香港を舞台に中国人女医とアメリカ人記者の悲劇の恋を描くドラマ。
慕情
LOVE IS A MANY-SPLENDORED THING
1955
アメリカ
102分
カラー
<<解説>>
医師で作家のハン・スーインの自伝的小説「多くの輝きをもつもの」を映画化。東洋女性と西洋男性の悲恋を描く。ストーリーだけ追うと、ベタなメロ・ドラマなのだが、ジェニファー・ジョーンズ、ウィリアム・ホールデンの二大スターの確かな芝居が、東洋と西洋の間の異なる価値観を越えたロマンスに説得力を与えている。混血としての誇りと確たる意志を持つスーインを繊細に演じるジョーンズ。一方、相手のアメリカ人記者エリオットはストレートな情熱家で、ホールデンが堂々と演じる。
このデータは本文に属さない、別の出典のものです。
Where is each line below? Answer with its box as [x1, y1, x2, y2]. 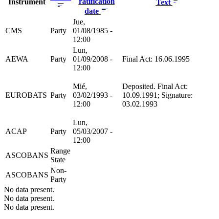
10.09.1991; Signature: [122, 90, 193, 99]
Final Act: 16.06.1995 [122, 54, 190, 63]
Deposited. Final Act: [122, 82, 188, 90]
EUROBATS [5, 90, 47, 99]
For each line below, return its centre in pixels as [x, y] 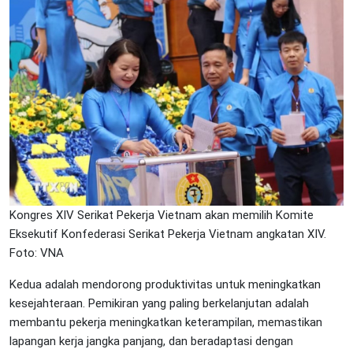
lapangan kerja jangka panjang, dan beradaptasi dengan [151, 341]
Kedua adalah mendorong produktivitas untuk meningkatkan [165, 284]
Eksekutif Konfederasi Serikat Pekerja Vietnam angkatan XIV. [168, 234]
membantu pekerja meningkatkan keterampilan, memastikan [166, 322]
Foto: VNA [37, 253]
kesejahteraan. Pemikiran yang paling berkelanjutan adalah [159, 303]
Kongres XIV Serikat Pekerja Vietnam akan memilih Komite [162, 215]
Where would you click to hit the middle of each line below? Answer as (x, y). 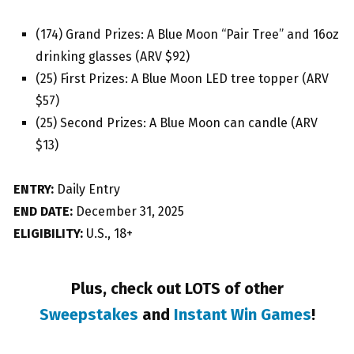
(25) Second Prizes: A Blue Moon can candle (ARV (177, 123)
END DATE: (43, 212)
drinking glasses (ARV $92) (113, 57)
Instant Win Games (242, 315)
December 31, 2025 (128, 212)
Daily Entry (87, 190)
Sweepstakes (88, 315)
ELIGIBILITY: (48, 234)
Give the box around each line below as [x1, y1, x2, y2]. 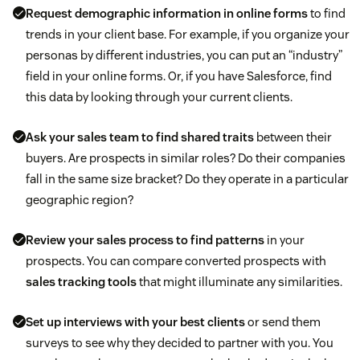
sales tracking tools [26, 273, 137, 289]
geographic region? [26, 191, 133, 207]
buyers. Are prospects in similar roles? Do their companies [26, 149, 346, 166]
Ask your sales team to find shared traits [26, 129, 254, 145]
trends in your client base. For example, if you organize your [26, 26, 350, 42]
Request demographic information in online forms [26, 5, 308, 21]
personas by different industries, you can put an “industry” [26, 47, 342, 63]
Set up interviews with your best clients [26, 313, 245, 329]
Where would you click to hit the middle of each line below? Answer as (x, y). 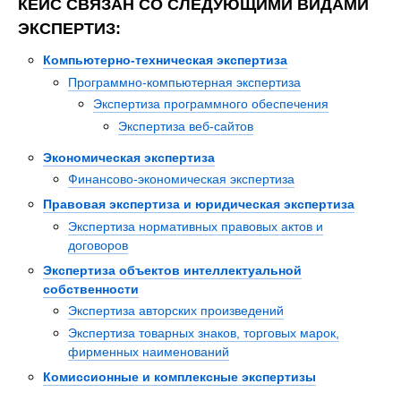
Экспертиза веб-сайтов (186, 126)
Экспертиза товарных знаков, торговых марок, (204, 333)
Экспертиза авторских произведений (176, 311)
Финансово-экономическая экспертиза (181, 179)
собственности (91, 289)
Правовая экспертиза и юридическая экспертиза (199, 205)
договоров (98, 245)
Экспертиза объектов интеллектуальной (172, 270)
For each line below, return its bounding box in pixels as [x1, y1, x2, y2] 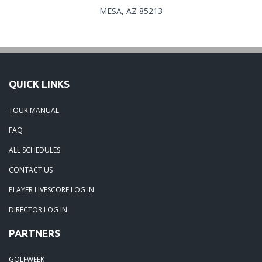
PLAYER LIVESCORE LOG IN [9, 184, 94, 195]
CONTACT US [9, 164, 53, 175]
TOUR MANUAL [9, 105, 59, 115]
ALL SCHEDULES [9, 144, 60, 155]
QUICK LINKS [9, 78, 70, 89]
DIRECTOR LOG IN [9, 204, 67, 215]
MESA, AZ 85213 [99, 5, 163, 16]
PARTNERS [9, 227, 60, 239]
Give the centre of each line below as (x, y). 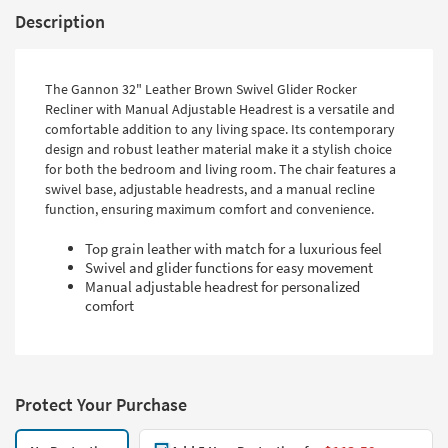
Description (60, 22)
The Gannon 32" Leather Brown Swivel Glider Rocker (201, 89)
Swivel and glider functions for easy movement (229, 268)
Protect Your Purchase (101, 405)
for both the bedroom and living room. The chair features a (220, 169)
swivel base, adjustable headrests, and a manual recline (210, 189)
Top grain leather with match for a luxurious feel (233, 249)
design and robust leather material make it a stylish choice (218, 149)
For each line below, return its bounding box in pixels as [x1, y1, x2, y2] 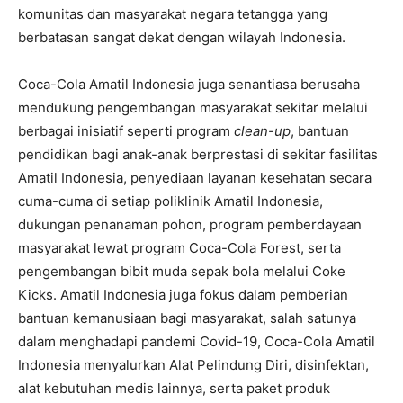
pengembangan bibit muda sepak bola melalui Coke [18, 263, 345, 281]
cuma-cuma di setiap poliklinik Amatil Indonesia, [18, 193, 323, 210]
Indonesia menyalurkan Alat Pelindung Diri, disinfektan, [18, 356, 369, 374]
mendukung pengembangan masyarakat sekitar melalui [18, 99, 368, 117]
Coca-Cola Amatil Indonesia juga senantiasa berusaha [18, 76, 360, 94]
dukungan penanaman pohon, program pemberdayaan [18, 216, 362, 234]
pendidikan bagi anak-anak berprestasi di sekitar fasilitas [18, 146, 378, 164]
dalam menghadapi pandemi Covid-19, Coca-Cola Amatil [18, 333, 375, 351]

スーインに比べるとマークは単純な人物に映ってしまうが、そこも意図的で、反則とも言えるラストの手紙によるモノローグで感動を見事にさらっていく。
<<ストーリー>>
共産軍に追われた中国からの難民が流れ込む1949年の香港。イギリス人と中国人の混血の女性医師のハン・スーインは、アメリカから取材にやってきた記者マーク・エリオットと出会った。中国で共産党員に殺された夫に愛を貫いていたハンだったが、やがて、妻帯者であるマークと恋に落ちてしまった。
混血としての誇りを持つハンは、世間的には淫らとも思われるマークとの恋について悩んだ。そして、ハンは故郷である重慶に帰って、しばらく考えることにした。だが、マークが後を追って重慶にやって来たことで、ハンは家族に結婚から許されるのだった。
香港に戻ったハンとマークは、早速結婚の準備に取り掛かった。だが、二人の幸せな日々は、束の間のものだった……。